**Task objective**
Copy all records precisely, apart from the pictures.

**Records for processing**
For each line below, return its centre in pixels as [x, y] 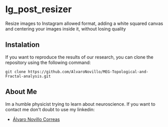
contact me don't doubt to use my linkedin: [50, 109]
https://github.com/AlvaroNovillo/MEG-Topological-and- [88, 72]
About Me [21, 92]
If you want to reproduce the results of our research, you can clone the [79, 57]
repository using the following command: [48, 62]
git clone [16, 72]
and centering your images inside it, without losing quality [65, 28]
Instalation [22, 45]
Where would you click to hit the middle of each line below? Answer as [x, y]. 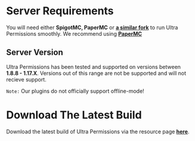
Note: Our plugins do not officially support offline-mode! [75, 91]
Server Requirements [60, 11]
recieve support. [26, 79]
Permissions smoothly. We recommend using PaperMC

**Task output**
For each line below, return its centre in pixels as [x, y] 
contact me don't doubt to use my linkedin: [50, 109]
https://github.com/AlvaroNovillo/MEG-Topological-and- [88, 72]
About Me [21, 92]
If you want to reproduce the results of our research, you can clone the [79, 57]
repository using the following command: [48, 62]
git clone [16, 72]
and centering your images inside it, without losing quality [65, 28]
Instalation [22, 45]
Where would you click to hit the middle of each line below? Answer as [x, y]. 
Note: Our plugins do not officially support offline-mode! [75, 91]
Server Requirements [60, 11]
recieve support. [26, 79]
Permissions smoothly. We recommend using PaperMC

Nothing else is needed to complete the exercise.